Critical Accounting Policies

        The Company identified critical accounting policies in its Annual Report on Form 10-K for the year ended December 31, 2002. These critical accounting policies relate to product revenue recognition, royalty revenue recognition, rebate and return reserves, patents, intangibles and other assets, accounts receivable and bad debt, induced conversion of debt and inventory write-downs. These policies require the Company to make estimates in the preparation of its financial statements as of a given date. Because of the uncertainty inherent in these matters, actual results could differ from the estimates used in applying the critical accounting policies. Within the context of these critical accounting policies, the Company is not currently aware of any reasonably likely events or circumstances that would result in materially different amounts being reported. Additionally, no changes to these critical policies have taken place in the six-month period ended June 30, 2003.

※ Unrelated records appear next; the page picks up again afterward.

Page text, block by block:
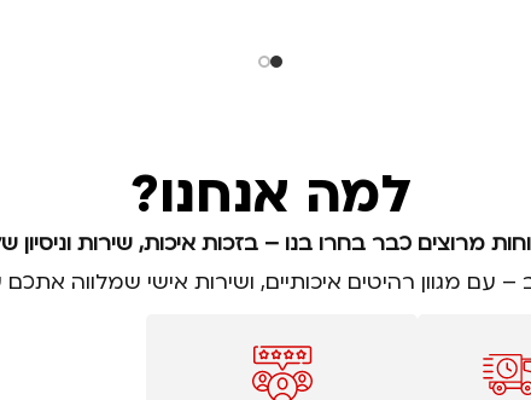
למה אנחנו?
מרוצים כבר בחרו בנו – בזכות איכות, שירות וניסיון
– עם מגוון רהיטים איכותיים, ושירות אישי שמלווה
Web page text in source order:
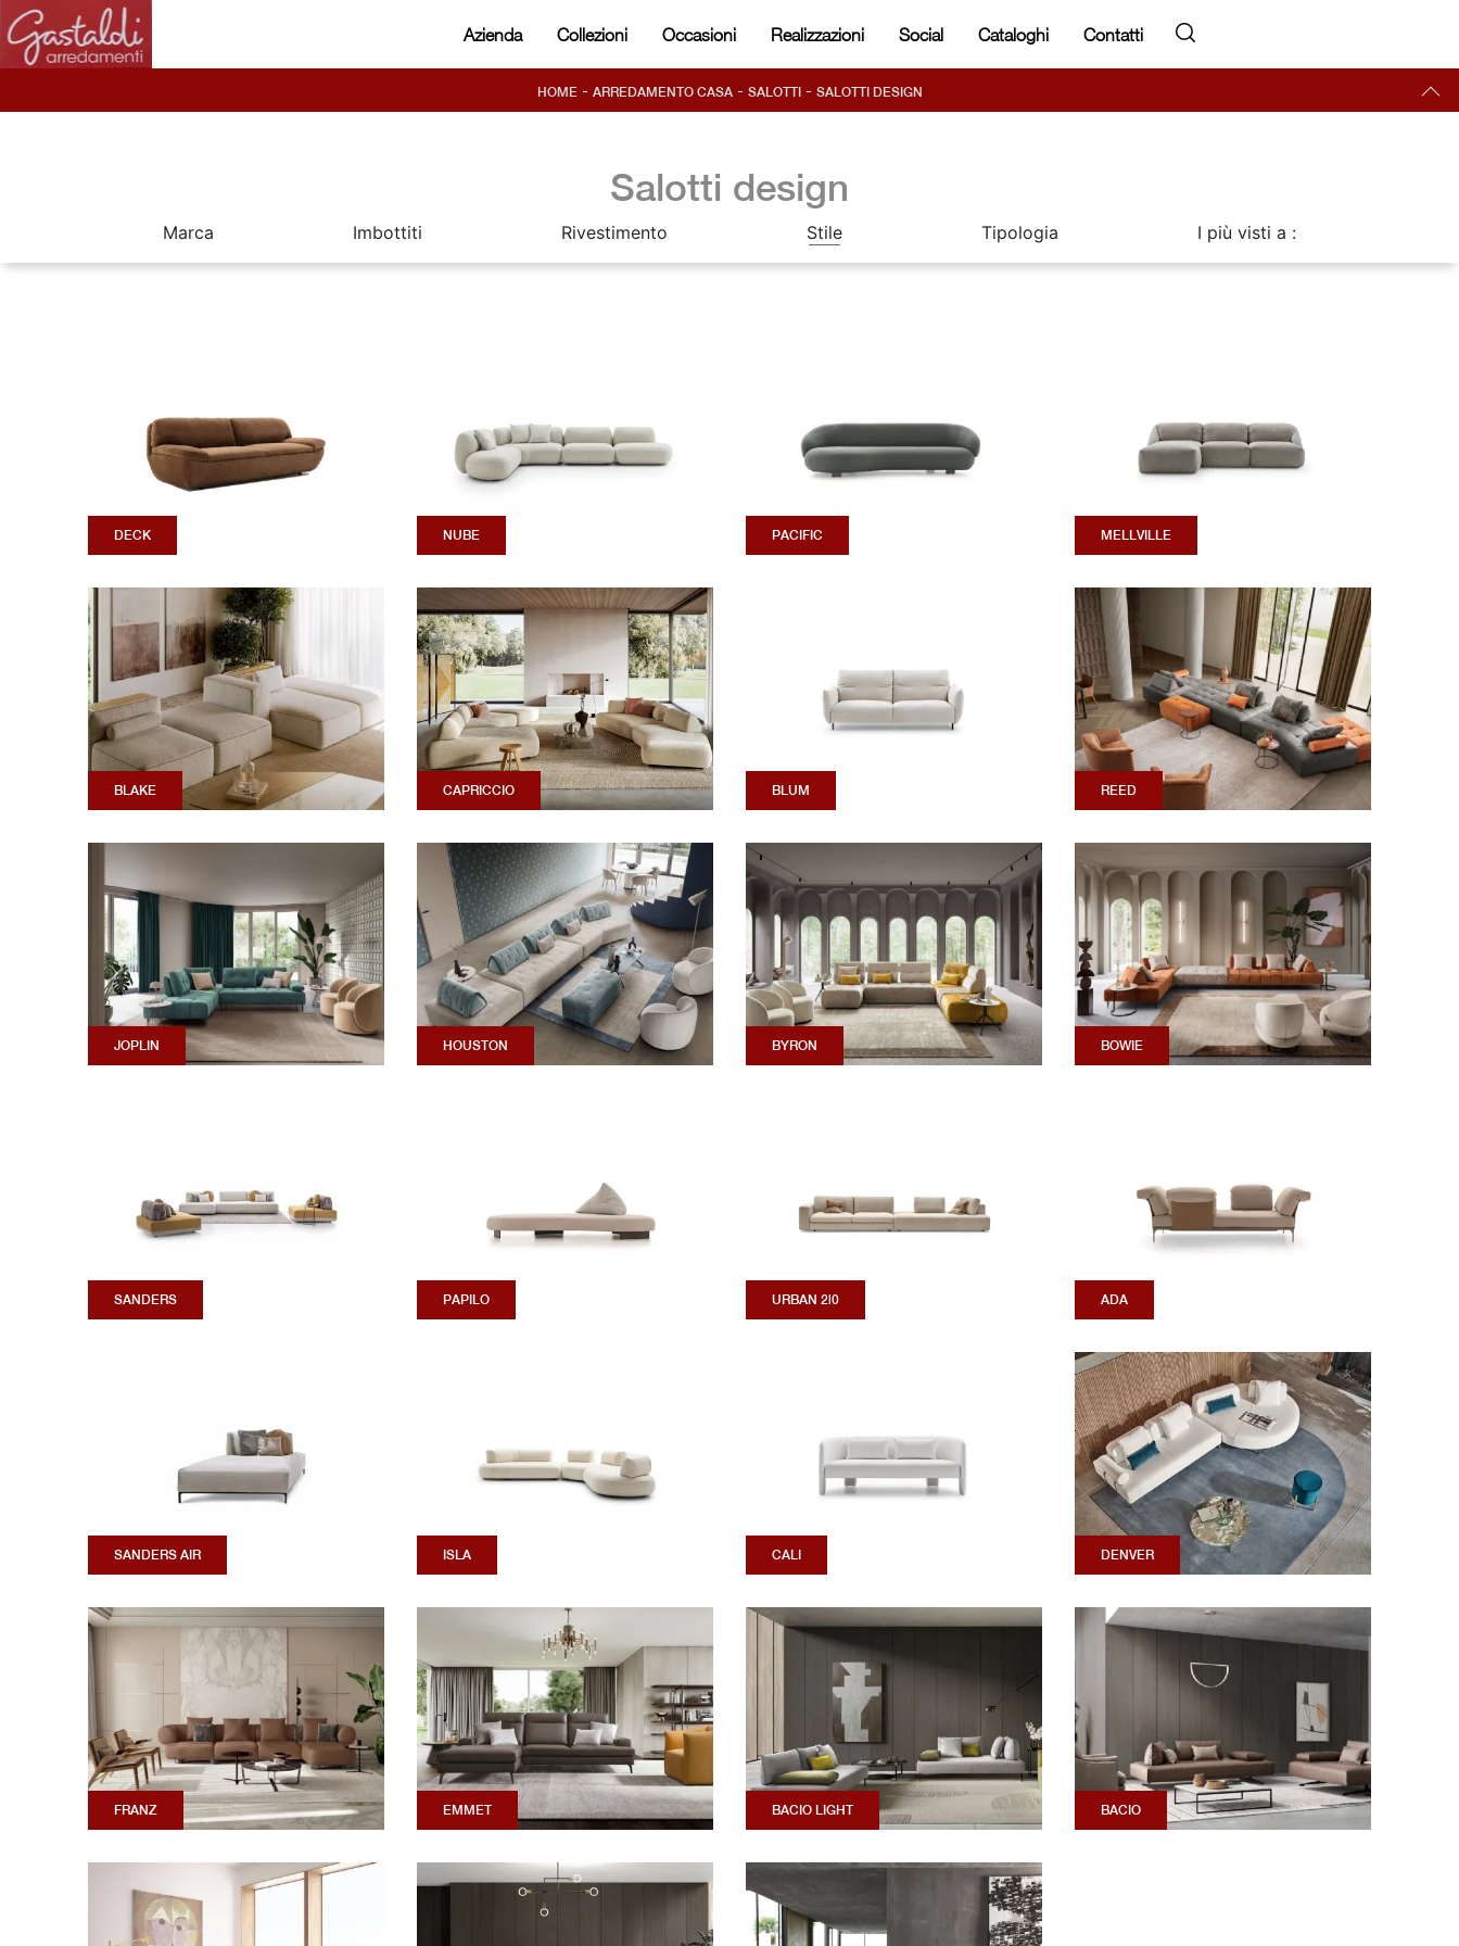
Azienda Collezioni Occasioni Realizzazioni Social Cataloghi Contatti
HOME - ARREDAMENTO CASA- SALOTTI- SALOTTI DESIGN
Salotti design
Marca Imbottiti Rivestimento Stile Tipologia I più visti a :
DECK NUBE PACIFIC MELLVILLE
BLAKE CAPRICCIO BLUM REED
JOPLIN HOUSTON BYRON BOWIE
SANDERS PAPILO URBAN 2|0 ADA
SANDERS AIR ISLA CALI DENVER
FRANZ EMMET BACIO LIGHT BACIO

Three Month Periods ended June 30, 2003 and 2002

        Product revenues were $61,350,000 and $35,350,000 for the three months ended June 30, 2003 and 2002, respectively, an increase of approximately 74%. The increase for the three-month period ended June 30, 2003 as compared with the same period in 2002 is due primarily to an increase in unit volume sales of XOPENEX® of approximately 70%. Additionally the net selling price per unit of XOPENEX increased by approximately 2% as a result of a gross unit price increase of approximately 9%, offset by increased sales rebates and allowances which are accounted for as a reduction to product sales. The Company believes that the increase in XOPENEX unit volume is due to market share increases which can be attributed to increased demand for XOPENEX as a result of positive experiences reported by patients and physicians, targeted marketing to high volume prescribers and an increased number of sales representatives.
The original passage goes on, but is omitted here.